If the neuron activation is relatively very high, then this swamps the direction of your activations. So, artificially increasing W_in’s neurons to eg 100 should cause the same token to be predicted regardless of the prompt.

This means that neuron A could be more congruent than neuron B, but B contribute more to the logits of their token simply because B is activated more.

This is useful for mapping features to specific neurons if those features can be described as using a single token (like “ an”). I’d like to think more later about finding neurons for groups of speech, like a character’s catch phrase.

Comment by Logan Riggs (elriggs) on Cyborgism · 2023-02-10T18:22:56.787Z · LW · GW

These arguments don't apply to the base models which are only trained on next word prediction (ie the simulators post), since their predictions never affected future inputs. This is the type of model Janus most interacted with.

Two of the proposals in this post do involve optimizing over human feedback, like:

Creating custom models trained on not only general alignment datasets but personal data (including interaction data), and building tools and modifying workflows to facilitate better data collection with less overhead

, which they may apply to. 

Comment by Logan Riggs (elriggs) on Cyborgism · 2023-02-10T16:48:15.115Z · LW · GW

I’m excited about sensory substitution (https://eagleman.com/science/sensory-substitution/), where people translate auditory or visual information into tactile sensations (usually for people who don’t usually process that info).

I remember Quintin Pope wanting to translate the latent space of language models [reading a paper] translated to visual or tactile info. I’d see this as both a way to read papers faster, brainstorm ideas, etc and gain a better understanding of latent space during development of this.

Comment by Logan Riggs (elriggs) on Cyborgism · 2023-02-10T16:38:55.845Z · LW · GW

I’m unsure how alt-history and point (2) history is hard to change and predictable relates to cyborgism. Could you elaborate?

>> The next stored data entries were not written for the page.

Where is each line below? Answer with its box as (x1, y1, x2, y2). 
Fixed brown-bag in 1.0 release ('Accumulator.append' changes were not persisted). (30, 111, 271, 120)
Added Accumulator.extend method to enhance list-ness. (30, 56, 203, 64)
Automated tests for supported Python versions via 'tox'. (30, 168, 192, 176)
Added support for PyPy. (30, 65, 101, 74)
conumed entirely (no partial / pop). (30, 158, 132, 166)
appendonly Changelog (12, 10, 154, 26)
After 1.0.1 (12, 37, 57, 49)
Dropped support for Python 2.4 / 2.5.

Comment by Logan Riggs (elriggs) on Cyborgism · 2023-02-10T16:37:01.203Z · LW · GW

For context, Amdahl’s law states how fast you can speed up a process is bottlenecked on the serial parts. Eg you can have 100 people help make a cake really quickly, but it still takes ~30 to bake.

I’m assuming here, the human component is the serial component that we will be bottlenecked on, so will be outcompeted by agents?

If so, we should try to build the tools and knowledge to keep humans in the loop as far as we can. I agree it will eventually be outcompeted by full AI agency alone, but it isn’t set in stone how far human-steered AI can go.

Comment by Logan Riggs (elriggs) on Mechanistic Interpretability Quickstart Guide · 2023-01-31T16:54:56.440Z · LW · GW

Unfinished sentence at “if you want a low coding project” at the top.

Comment by Logan Riggs (elriggs) on Proposal for Inducing Steganography in LMs · 2023-01-13T18:55:38.179Z · LW · GW

Models doing steganography mess up oversight of language models that only measure the outward text produced. If current methods for training models, such as RLHF, can induce steg, then that would be good to know so we can avoid that.

If we successfully induce steganography in current models, then we know at least one training process that induces it. There will be some truth as to why: what specific property mechanistically causes steg in the case found? Do other training processes (e.g. RLHF) also have this property?